Reproduce the line containing "enclosure and used" and every line after it through the end of the records. Include nothing else.

Top of EXCERPTED DATA

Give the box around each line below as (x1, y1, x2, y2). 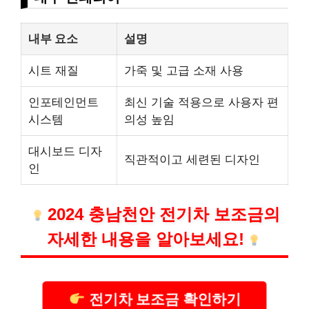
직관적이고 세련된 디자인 (124, 152, 260, 166)
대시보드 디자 (28, 143, 102, 158)
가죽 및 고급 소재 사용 (124, 63, 243, 77)
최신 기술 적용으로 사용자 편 (124, 94, 279, 109)
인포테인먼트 (28, 94, 99, 109)
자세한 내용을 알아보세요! (46, 230, 244, 249)
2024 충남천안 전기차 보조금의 (47, 205, 280, 224)
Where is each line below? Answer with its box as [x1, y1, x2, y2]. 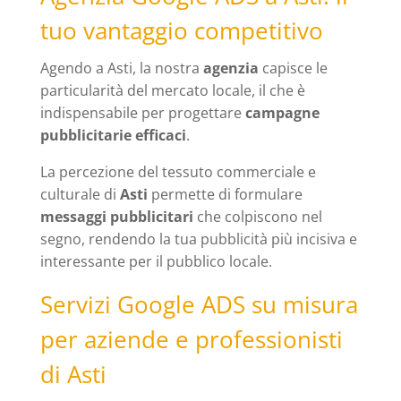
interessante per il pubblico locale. [39, 252, 272, 272]
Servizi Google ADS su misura [39, 288, 358, 321]
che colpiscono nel [192, 207, 322, 227]
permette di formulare [147, 184, 303, 205]
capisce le [258, 58, 328, 79]
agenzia [202, 58, 259, 79]
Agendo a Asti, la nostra [39, 58, 203, 79]
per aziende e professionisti [39, 323, 343, 356]
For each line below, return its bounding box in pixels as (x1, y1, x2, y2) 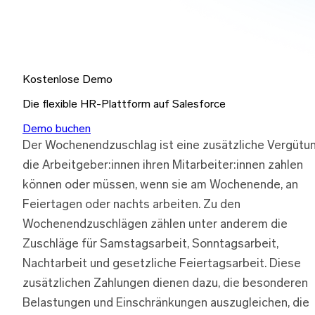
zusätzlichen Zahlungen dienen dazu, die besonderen (22, 277, 308, 290)
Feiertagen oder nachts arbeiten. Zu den (22, 198, 240, 211)
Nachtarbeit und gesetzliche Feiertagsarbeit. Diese (22, 257, 301, 270)
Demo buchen (22, 123, 91, 135)
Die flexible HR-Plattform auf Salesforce (22, 98, 226, 110)
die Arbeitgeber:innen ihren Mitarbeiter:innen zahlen (22, 159, 303, 172)
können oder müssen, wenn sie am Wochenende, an (22, 179, 298, 191)
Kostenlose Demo (22, 74, 112, 86)
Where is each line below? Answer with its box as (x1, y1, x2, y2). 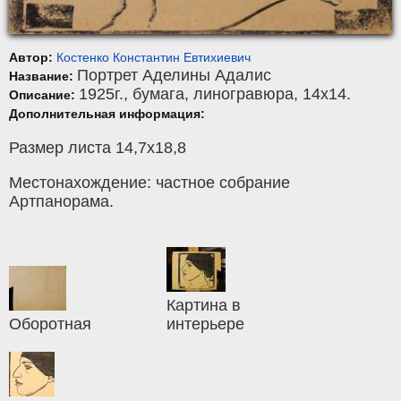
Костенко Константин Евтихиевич (56, 50, 251, 65)
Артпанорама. (9, 192, 114, 211)
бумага (132, 85, 184, 104)
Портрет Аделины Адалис (77, 66, 271, 85)
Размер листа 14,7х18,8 (9, 139, 186, 158)
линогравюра (193, 85, 294, 104)
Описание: (9, 88, 79, 103)
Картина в (166, 296, 242, 315)
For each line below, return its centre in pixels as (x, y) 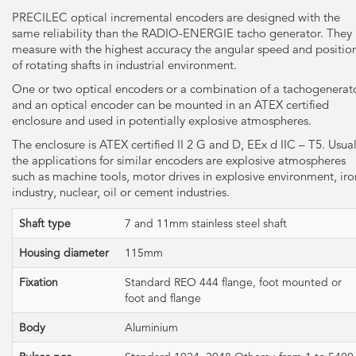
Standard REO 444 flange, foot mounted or (233, 282)
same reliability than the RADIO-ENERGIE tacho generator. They (182, 33)
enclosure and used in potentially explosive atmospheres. (162, 120)
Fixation (39, 282)
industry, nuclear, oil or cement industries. (121, 192)
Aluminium (151, 327)
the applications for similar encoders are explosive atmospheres (179, 160)
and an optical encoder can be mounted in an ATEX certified (170, 104)

Bottom of EXCERPTED DATA

**WRITTEN REPLY**
enclosure and used in potentially explosive atmospheres. (162, 120)
Fixation (39, 282)
industry, nuclear, oil or cement industries. (121, 192)
Aluminium (151, 327)
the applications for similar encoders are explosive atmospheres (179, 160)
and an optical encoder can be mounted in an ATEX certified (170, 104)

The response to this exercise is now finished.